Solve the system of equations by first writing it in matrix form and then using Gauss-Jordan elimination.
x-4y =-5
-2x + 9y = 125
I don't know if I am using the same form or "Gauss-Jordan" elimination.
2x - 8y = -10
-2x + 9y = 125
Add the two equations.
y = 115
Insert that value into the first equation and solve for x.

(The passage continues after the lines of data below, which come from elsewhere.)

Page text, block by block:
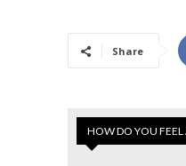
Share
HOW DO YOU FEEL
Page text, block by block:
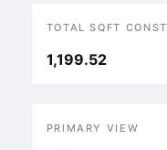
TOTAL SQFT CONST
1,199.52
PRIMARY VIEW
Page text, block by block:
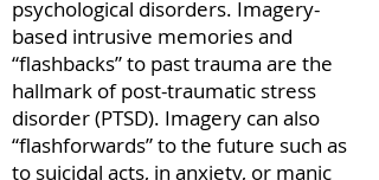
psychological disorders. Imagery-
based intrusive memories and
“flashbacks” to past trauma are the
hallmark of post-traumatic stress
disorder (PTSD). Imagery can also
“flashforwards” to the future such as
to suicidal acts, in anxiety, or manic
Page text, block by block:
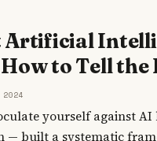
Artificial
to Tell
yourself against AI
— built a systematic
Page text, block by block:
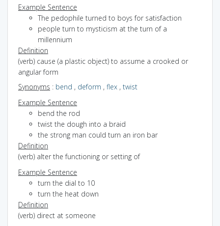
Example Sentence
The pedophile turned to boys for satisfaction
people turn to mysticism at the turn of a
millennium
Definition
(verb) cause (a plastic object) to assume a crooked or
angular form
Synonyms : bend , deform , flex , twist
Example Sentence
bend the rod
twist the dough into a braid
the strong man could turn an iron bar
Definition
(verb) alter the functioning or setting of
Example Sentence
turn the dial to 10
turn the heat down
Definition
(verb) direct at someone
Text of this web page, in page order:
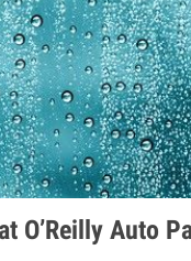
O’Reilly Auto
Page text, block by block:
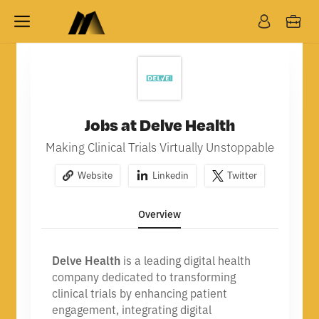
Jobs at Delve Health
Making Clinical Trials Virtually Unstoppable
Website Linkedin Twitter
Overview
Delve Healthis a leading digital health
company dedicated to transforming
clinical trials by enhancing patient
engagement, integrating digital
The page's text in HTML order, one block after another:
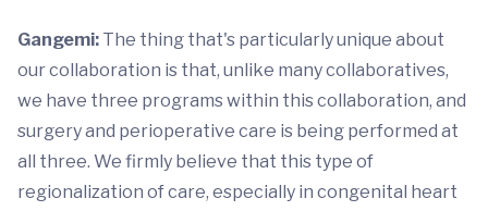
Gangemi: The thing that's particularly unique about
our collaboration is that, unlike many collaboratives,
we have three programs within this collaboration, and
surgery and perioperative care is being performed at
all three. We firmly believe that this type of
regionalization of care, especially in congenital heart
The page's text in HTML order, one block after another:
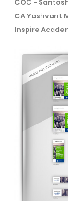
COC -
CA Yashvant
Inspire
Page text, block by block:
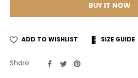
BUY IT NOW
ADD TO WISHLIST SIZE GUIDE
Share:
ShareTweet
Pin
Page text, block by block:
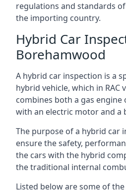
regulations and standards
the importing country.
Hybrid Car
Borehamwood
A hybrid car inspection is a
hybrid vehicle, which in RAC
combines both a gas engine
with an electric motor and a
The purpose of a hybrid car
ensure the safety,
the cars with the hybrid
the traditional internal
Listed below are some of
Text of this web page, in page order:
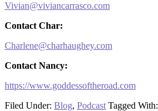
Vivian@viviancarrasco.com
Contact Char:
Charlene@charhaughey.com
Contact Nancy:
https://www.goddessoftheroad.com
Filed Under: Blog, Podcast Tagged With:
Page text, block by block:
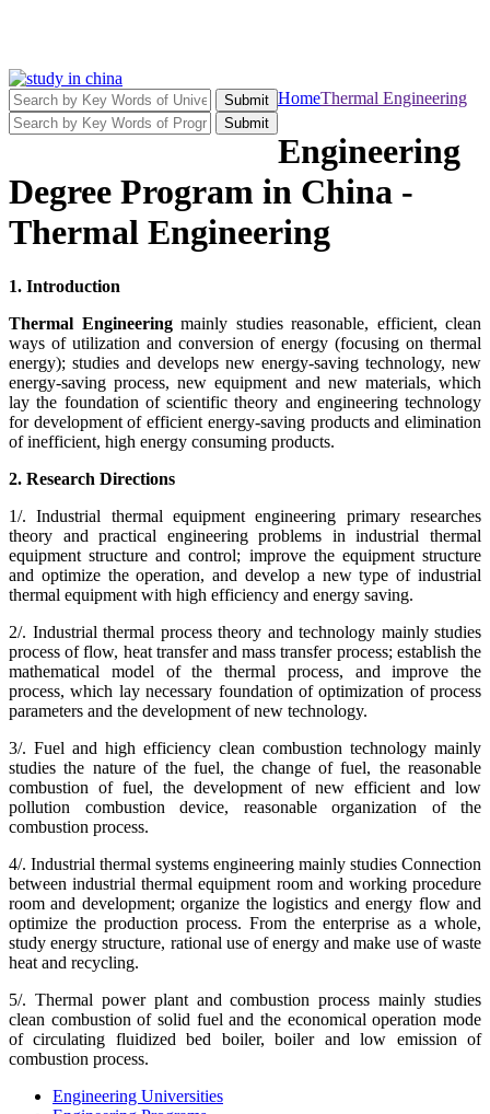
Submit
Submit
HomeThermal Engineering
Engineering
Degree Program in China -
Thermal Engineering
1. Introduction
Thermal Engineering mainly studies reasonable, efficient, clean
ways of utilization and conversion of energy (focusing on thermal
energy); studies and develops new energy-saving technology, new
energy-saving process, new equipment and new materials, which
lay the foundation of scientific theory and engineering technology
for development of efficient energy-saving products and elimination
of inefficient, high energy consuming products.
2. Research Directions
1/. Industrial thermal equipment engineering primary researches
theory and practical engineering problems in industrial thermal
equipment structure and control; improve the equipment structure
and optimize the operation, and develop a new type of industrial
thermal equipment with high efficiency and energy saving.
2/. Industrial thermal process theory and technology mainly studies
process of flow, heat transfer and mass transfer process; establish the
mathematical model of the thermal process, and improve the
process, which lay necessary foundation of optimization of process
parameters and the development of new technology.
3/. Fuel and high efficiency clean combustion technology mainly
studies the nature of the fuel, the change of fuel, the reasonable
combustion of fuel, the development of new efficient and low
pollution combustion device, reasonable organization of the
combustion process.
4/. Industrial thermal systems engineering mainly studies Connection
between industrial thermal equipment room and working procedure
room and development; organize the logistics and energy flow and
optimize the production process. From the enterprise as a whole,
study energy structure, rational use of energy and make use of waste
heat and recycling.
5/. Thermal power plant and combustion process mainly studies
clean combustion of solid fuel and the economical operation mode
of circulating fluidized bed boiler, boiler and low emission of
combustion process.
Engineering Universities
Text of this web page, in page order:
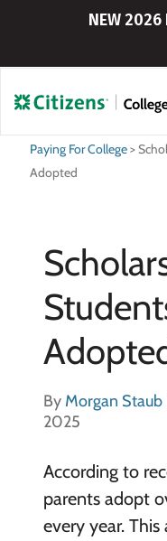
NEW
Paying For College>
Adopted
By Morgan Staub
2025
According to
parents adopt
every year.
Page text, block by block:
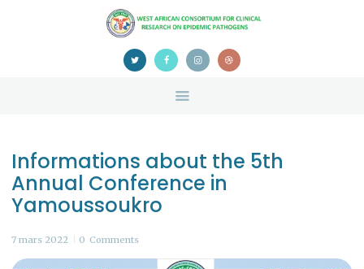
HOME
ABOUT US
CONFERENCE
CERTIFICATION
Informations about the 5th
Annual Conference in
Yamoussoukro
7 mars 2022 0 Comments
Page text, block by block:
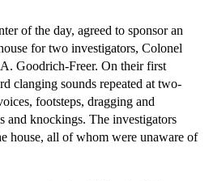
of the day, agreed to sponsor an
for two investigators, Colonel
Goodrich-Freer. On their first
clanging sounds repeated at two-
footsteps, dragging and
and knockings. The investigators
house, all of whom were unaware of
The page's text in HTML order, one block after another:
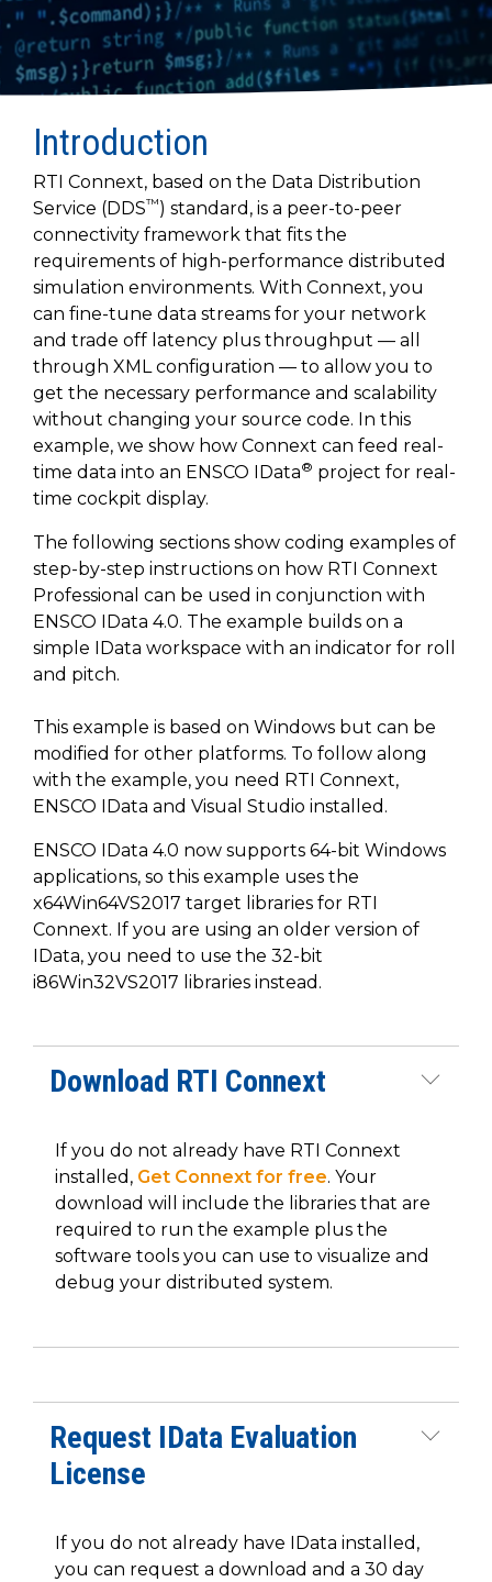
data
streaming
platform
for
intelligent
physical
systems.
LEARN
MORE
experience to
train, problem-
solve, mentor,
and accelerate
success.
LEARN
MORE
to get
started
using
Connext
today.
line and its
underlying
data-
centric
technology.
The
monthly
RTI
Newsletter
lets you in
on what’s
happening
across all
the
industries
that
matter to
RTI
customers.
SUBSCRIBE
for
intelligent
physical
systems.
CONTACT
US
Introduction
RTI Connext, based on the Data Distribution
Service (DDS™) standard, is a peer-to-peer
connectivity framework that fits the
requirements of high-performance distributed
simulation environments. With Connext, you
can fine-tune data streams for your network
and trade off latency plus throughput — all
through XML configuration — to allow you to
get the necessary performance and scalability
without changing your source code. In this
example, we show how Connext can feed real-
time data into an ENSCO IData® project for real-
time cockpit display.
The following sections show coding examples of
step-by-step instructions on how RTI Connext
Professional can be used in conjunction with
ENSCO IData 4.0. The example builds on a
simple IData workspace with an indicator for roll
and pitch.
This example is based on Windows but can be
modified for other platforms. To follow along
with the example, you need RTI Connext,
ENSCO IData and Visual Studio installed.
ENSCO IData 4.0 now supports 64-bit Windows
applications, so this example uses the
x64Win64VS2017 target libraries for RTI
Connext. If you are using an older version of
IData, you need to use the 32-bit
i86Win32VS2017 libraries instead.
Download RTI Connext
If you do not already have RTI Connext
installed, Get Connext for free. Your
download will include the libraries that are
required to run the example plus the
software tools you can use to visualize and
debug your distributed system.
Request IData Evaluation
License
If you do not already have IData installed,
you can request a download and a 30 day
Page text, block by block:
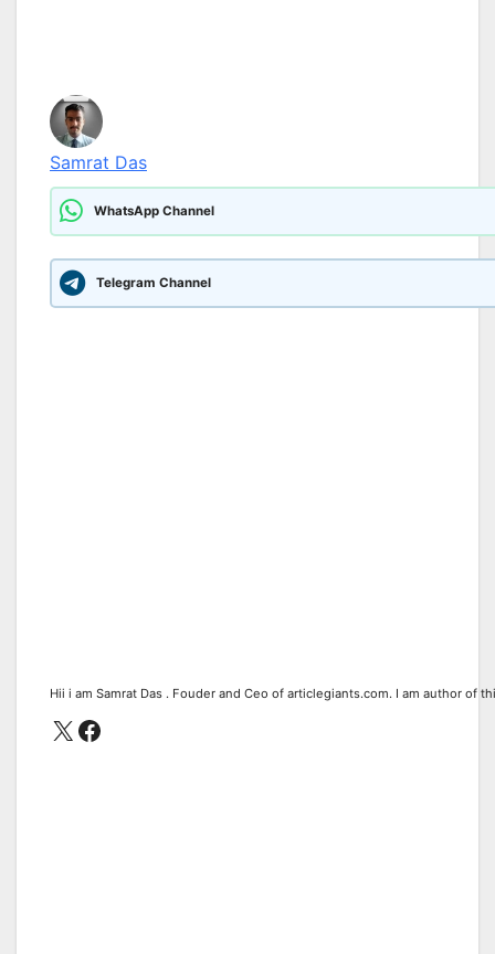
Samrat Das
WhatsApp Channel
Telegram Channel
Hii i am Samrat Das . Fouder and Ceo of articlegiants.com. I am author of
X Facebook
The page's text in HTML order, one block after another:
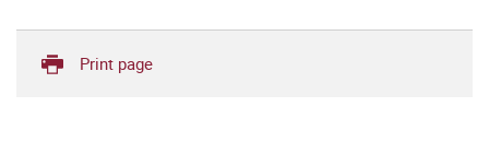
Print page
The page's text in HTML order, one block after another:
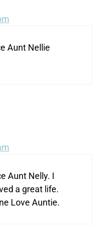
Aunt Nellie
Aunt Nelly. I
a great life.
Love Auntie.
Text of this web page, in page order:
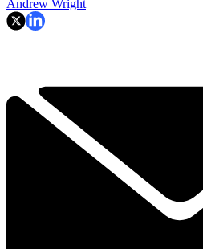
Andrew Wright

Check by inserting both values into the second equation.
Thank you greatly!
To solve the system of equations using Gauss-Jordan elimination, we first need to write the system of equations in matrix form.
Let's represent the system of equations as:
| 1 -4 | | x | = | -5 |
| -2 9 | | y | | 125 |
Here, the left side of the equation represents the coefficient matrix, the middle represents the variables, and the right side represents the constants.
To solve the system using Gauss-Jordan elimination, we can follow these steps:
Step 1: Set up the augmented matrix.
We can write the augmented matrix by combining the coefficient matrix and the constants on the right side.
| 1 -4 -5 |
| -2 9 125 |
Step 2: Perform row operations to transform the matrix into row-echelon form.
Start with the topmost left element (1 in the first row and first column) and use row operations to eliminate the other elements in the first column.
R2 = R2 + 2R1
| 1 -4 -5 |
| 0 1 115 |
Now, we have transformed the matrix into row-echelon form.
Step 3: Continue performing row operations to obtain the reduced row-echelon form.
Divide the second row by its leading coefficient to get a leading entry of 1.
R2 = R2/1
| 1 -4 -5 |
| 0 1 115 |
Next, eliminate the element in the first row and second column.
R1 = R1 + 4R2
| 1 0 -5 |
| 0 1 115 |
Now, we have obtained the reduced row-echelon form.
Step 4: Interpret the resulting matrix.
The reduced row-echelon form tells us that x = -5 and y = 115.
Therefore, the solution to the system of equations is x = -5 and y = 115.